§ **Exercise**: Copy every line from the data below in which the string "entrenamiento" can be found.
======== Extracted information
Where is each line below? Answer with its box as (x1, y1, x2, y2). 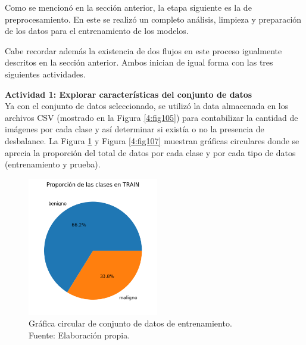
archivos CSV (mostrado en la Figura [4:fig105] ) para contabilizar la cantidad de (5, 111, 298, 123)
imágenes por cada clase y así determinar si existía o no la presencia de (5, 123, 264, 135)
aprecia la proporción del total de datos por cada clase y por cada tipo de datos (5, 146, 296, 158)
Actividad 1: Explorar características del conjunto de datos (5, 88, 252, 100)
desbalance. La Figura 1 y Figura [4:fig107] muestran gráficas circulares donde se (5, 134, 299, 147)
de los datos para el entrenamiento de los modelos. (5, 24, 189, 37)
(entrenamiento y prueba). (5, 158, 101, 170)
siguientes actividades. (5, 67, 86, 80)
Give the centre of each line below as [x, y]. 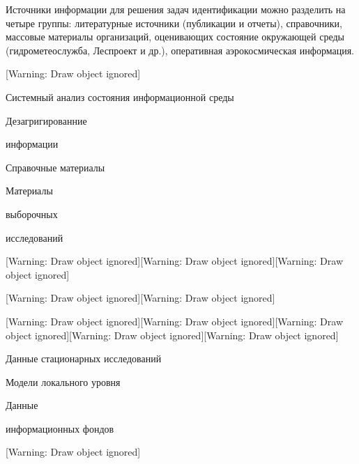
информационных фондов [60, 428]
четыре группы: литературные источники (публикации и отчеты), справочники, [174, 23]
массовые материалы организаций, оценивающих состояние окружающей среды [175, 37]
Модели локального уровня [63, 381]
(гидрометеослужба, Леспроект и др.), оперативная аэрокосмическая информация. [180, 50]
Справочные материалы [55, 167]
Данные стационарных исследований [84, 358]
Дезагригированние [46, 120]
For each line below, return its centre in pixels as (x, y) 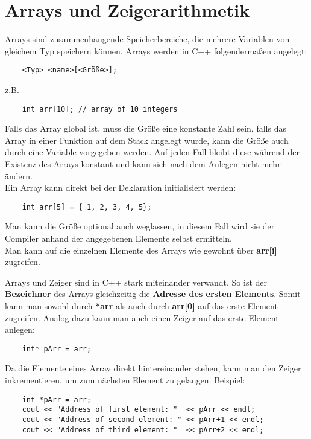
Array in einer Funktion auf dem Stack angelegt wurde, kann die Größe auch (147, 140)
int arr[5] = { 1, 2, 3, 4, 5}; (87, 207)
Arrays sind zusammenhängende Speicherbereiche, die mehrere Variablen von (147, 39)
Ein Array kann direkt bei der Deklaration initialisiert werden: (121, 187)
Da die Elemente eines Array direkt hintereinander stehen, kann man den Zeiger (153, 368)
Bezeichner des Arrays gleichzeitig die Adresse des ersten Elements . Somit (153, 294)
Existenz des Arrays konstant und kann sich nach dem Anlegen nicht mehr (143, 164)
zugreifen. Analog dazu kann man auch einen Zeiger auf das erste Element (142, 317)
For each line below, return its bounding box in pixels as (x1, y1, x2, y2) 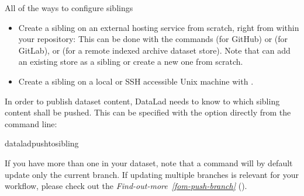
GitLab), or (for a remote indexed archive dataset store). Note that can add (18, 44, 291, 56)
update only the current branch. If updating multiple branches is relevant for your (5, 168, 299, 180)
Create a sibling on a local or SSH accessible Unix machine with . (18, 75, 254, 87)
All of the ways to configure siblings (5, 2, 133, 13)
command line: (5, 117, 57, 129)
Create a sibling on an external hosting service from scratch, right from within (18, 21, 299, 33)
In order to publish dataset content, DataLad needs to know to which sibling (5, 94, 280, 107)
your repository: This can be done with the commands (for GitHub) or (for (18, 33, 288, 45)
================
======== Extracted information
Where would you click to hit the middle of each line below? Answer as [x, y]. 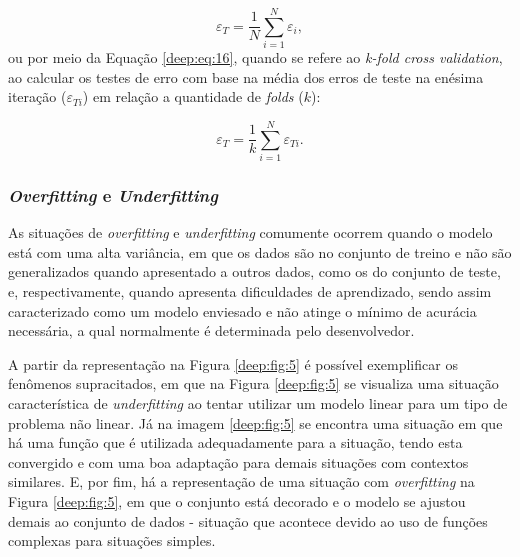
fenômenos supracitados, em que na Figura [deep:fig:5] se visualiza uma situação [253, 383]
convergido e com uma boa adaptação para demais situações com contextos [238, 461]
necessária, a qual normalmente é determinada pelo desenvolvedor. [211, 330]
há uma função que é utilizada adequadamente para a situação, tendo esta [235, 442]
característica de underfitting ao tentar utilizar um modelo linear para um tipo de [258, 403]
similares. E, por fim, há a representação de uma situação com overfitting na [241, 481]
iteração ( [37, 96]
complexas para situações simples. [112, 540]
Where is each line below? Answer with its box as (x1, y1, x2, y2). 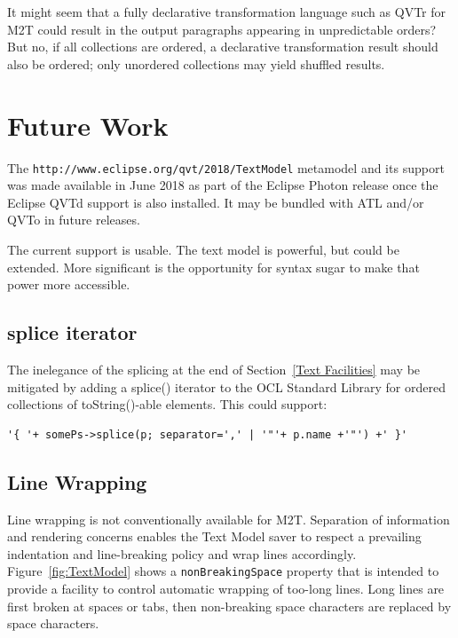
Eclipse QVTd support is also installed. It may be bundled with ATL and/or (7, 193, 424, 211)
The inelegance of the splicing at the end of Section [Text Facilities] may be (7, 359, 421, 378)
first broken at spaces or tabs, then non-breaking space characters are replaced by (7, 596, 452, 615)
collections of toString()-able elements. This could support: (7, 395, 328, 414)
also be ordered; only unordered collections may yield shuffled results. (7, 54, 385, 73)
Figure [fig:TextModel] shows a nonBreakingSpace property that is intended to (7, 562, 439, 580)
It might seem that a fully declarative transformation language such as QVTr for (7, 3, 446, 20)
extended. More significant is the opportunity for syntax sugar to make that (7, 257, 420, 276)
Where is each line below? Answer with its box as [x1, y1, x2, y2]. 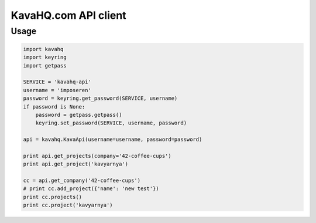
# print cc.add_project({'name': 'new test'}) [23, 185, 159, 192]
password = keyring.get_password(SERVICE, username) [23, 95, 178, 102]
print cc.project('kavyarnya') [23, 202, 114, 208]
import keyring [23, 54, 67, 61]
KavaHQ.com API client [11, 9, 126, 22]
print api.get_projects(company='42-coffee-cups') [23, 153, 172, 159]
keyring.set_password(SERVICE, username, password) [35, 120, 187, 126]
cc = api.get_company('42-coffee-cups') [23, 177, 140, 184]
================
======== Extracted information
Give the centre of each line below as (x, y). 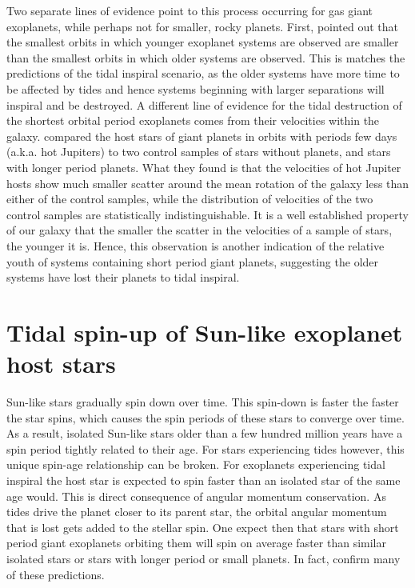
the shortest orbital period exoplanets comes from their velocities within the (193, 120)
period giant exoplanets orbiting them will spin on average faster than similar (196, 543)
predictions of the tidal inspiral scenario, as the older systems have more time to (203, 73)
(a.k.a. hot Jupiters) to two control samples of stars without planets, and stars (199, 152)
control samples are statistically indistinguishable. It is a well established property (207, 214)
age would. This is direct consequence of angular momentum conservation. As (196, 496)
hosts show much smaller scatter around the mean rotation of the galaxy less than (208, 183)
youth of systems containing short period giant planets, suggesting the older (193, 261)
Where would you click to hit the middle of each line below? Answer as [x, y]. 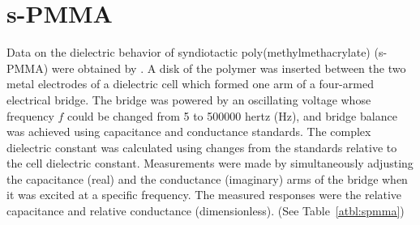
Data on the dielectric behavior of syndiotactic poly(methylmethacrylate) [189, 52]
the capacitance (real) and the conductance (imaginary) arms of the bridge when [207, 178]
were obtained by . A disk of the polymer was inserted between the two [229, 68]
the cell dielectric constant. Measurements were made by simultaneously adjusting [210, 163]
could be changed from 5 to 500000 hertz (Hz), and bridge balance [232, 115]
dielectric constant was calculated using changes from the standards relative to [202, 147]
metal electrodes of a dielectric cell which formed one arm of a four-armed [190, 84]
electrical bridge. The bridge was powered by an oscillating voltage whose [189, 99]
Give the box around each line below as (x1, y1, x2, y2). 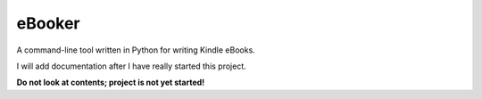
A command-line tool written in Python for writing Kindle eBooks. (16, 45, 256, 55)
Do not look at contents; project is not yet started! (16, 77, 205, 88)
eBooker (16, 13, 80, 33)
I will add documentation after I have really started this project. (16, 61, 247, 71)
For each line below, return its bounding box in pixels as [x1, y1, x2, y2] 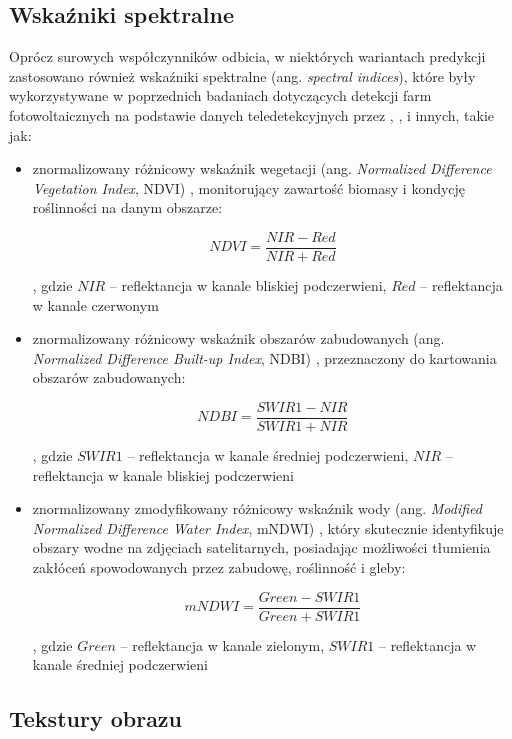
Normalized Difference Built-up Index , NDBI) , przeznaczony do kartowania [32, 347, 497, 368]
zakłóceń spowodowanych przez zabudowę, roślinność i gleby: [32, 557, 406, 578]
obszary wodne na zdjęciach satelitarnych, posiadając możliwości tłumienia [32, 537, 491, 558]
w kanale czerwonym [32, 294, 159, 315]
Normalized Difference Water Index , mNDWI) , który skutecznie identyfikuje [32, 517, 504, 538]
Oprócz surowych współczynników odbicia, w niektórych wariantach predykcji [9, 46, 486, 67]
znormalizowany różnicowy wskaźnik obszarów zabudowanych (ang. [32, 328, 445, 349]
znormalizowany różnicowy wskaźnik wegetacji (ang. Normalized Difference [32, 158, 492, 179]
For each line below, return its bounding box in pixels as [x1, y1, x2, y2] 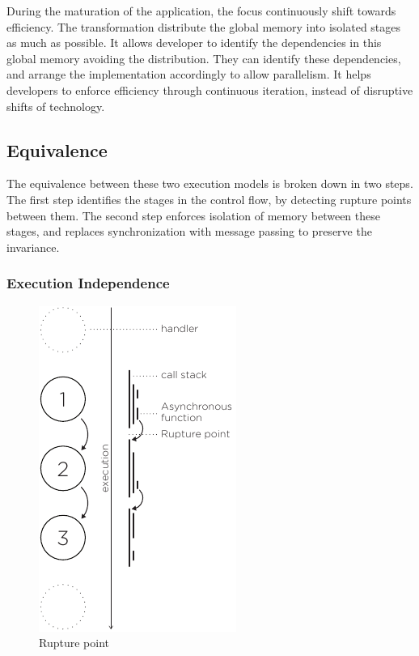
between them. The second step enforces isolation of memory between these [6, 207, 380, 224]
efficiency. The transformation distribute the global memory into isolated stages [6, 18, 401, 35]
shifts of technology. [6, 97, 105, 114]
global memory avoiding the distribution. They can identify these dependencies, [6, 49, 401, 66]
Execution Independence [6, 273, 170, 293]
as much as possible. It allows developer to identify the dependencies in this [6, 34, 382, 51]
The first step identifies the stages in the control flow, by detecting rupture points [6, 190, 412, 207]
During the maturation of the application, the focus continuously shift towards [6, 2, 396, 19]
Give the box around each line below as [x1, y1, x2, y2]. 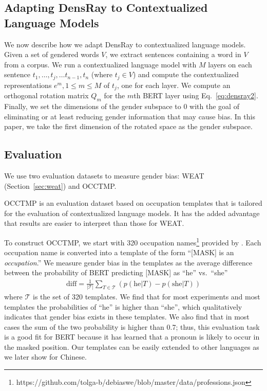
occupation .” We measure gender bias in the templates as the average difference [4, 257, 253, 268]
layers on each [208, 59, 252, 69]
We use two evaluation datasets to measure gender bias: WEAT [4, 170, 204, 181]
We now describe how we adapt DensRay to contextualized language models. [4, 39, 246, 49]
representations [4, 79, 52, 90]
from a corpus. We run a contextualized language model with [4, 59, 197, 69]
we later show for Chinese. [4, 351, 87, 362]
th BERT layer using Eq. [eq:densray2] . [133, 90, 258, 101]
================
§ **Exercise output**:
de los datos para el entrenamiento de los modelos. (5, 24, 189, 37)
(entrenamiento y prueba). (5, 158, 101, 170)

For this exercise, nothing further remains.